A lot of doomsday prophecies have been said about how modern technologies like artificial intelligence (AI) will make the human race redundant or how it can be misused for the wrong purposes. However, if we take a step back, we will realise that at this point it is not the technology which poses the risk.

There is a crucial need to ensure the regulatory and ethical guidelines are in place in the context of AI so that it acts within certain boundaries. That can be essentially interpreted as the “responsible approach to AI”. Such boundaries should include both a framework of what responsible AI means in reference to that specific organisation/industry and guidelines that guides them how they could go about implementing it.

Institutionalised governance, ethical considerations, transparency in processes and continuous evaluation should be amongst the ingredients while designing, developing and implementing an AI-based algorithm. These elements can be institutionalised through set standards for uniformity, an ethics committee for review, periodic monitoring processes and ethics-based training to the technology developers. This includes periodic reviews, preferably weekly rather than longer gaps, and setting processes in place for tackling biased results. Responsible approach to AI should also take into account the core values of the organisation, so that the technology is aligned with what the organisation itself stands for. It also implies taking a multi-stakeholder approach whilst implementing AI solutions, involving the organisation, society and customers.

All these elements would also help avoid initial exclusion errors or bias in the system, which may occur as the algorithm starts processing historical data sets that inherently included such human decision-based biases. Apart from historical bias, another angle here is of unconscious bias, which has existed for years due to our society norms and are thus embedded in us without us even being aware of it.
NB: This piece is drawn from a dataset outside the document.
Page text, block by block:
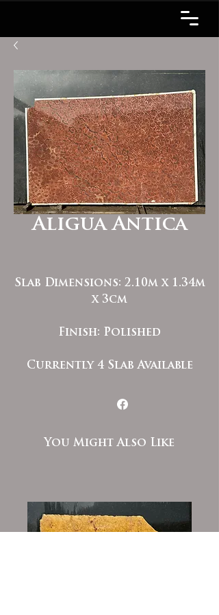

We need to become aware of such biases so that we can counter them while developing the algorithm solution. Otherwise if left unchecked, all those biases would weave into the machine logic as well. In the worst case, it could even result in unnecessary negative public relations later on. Most companies should avoid such a situation.

And if an organisation is indeed serious about taking a responsible approach to AI, then these elements should be on the plate right now, because the development of new AI solutions is occurring as we speak.

Of course, the regulatory and ethical approach to make AI more responsible should not only be restricted to the diagnostic issues, i.e. highlighting what is wrong in the system. Rather, it should move beyond diagnostic to prescriptive, i.e. finding specific, corrective actions that make the system more transparent, bias-free and accountable, and to predictive, i.e. the system highlighting potential issues in advance before the system is made.

In the past we have known countries or geographic regions emerging as a base for software services, for hardware manufacturing or semiconductor-chip making. In the age of new technologies like AI, we are bound to see specific regions emerge as the harbingers of AI solutions. However, there is also an opportunity for regions to emerge as the harbingers of AI regulations and standards, apart from solutions.

And there would be a strong possibility that the companies using new technologies would prefer sourcing from regions that are front-runners in the regulatory ecosystem around the solution, not just the solution alone.

All in all, the debate around responsible approaches to AI suggests AI systems cannot be developed without some degree of human oversight and intervention. A sole, machine-based approach is a recipe for disaster. The time is now to put in place a framework to ensure a responsible approach to AI, so that all stakeholders benefit from the new technologies and solutions.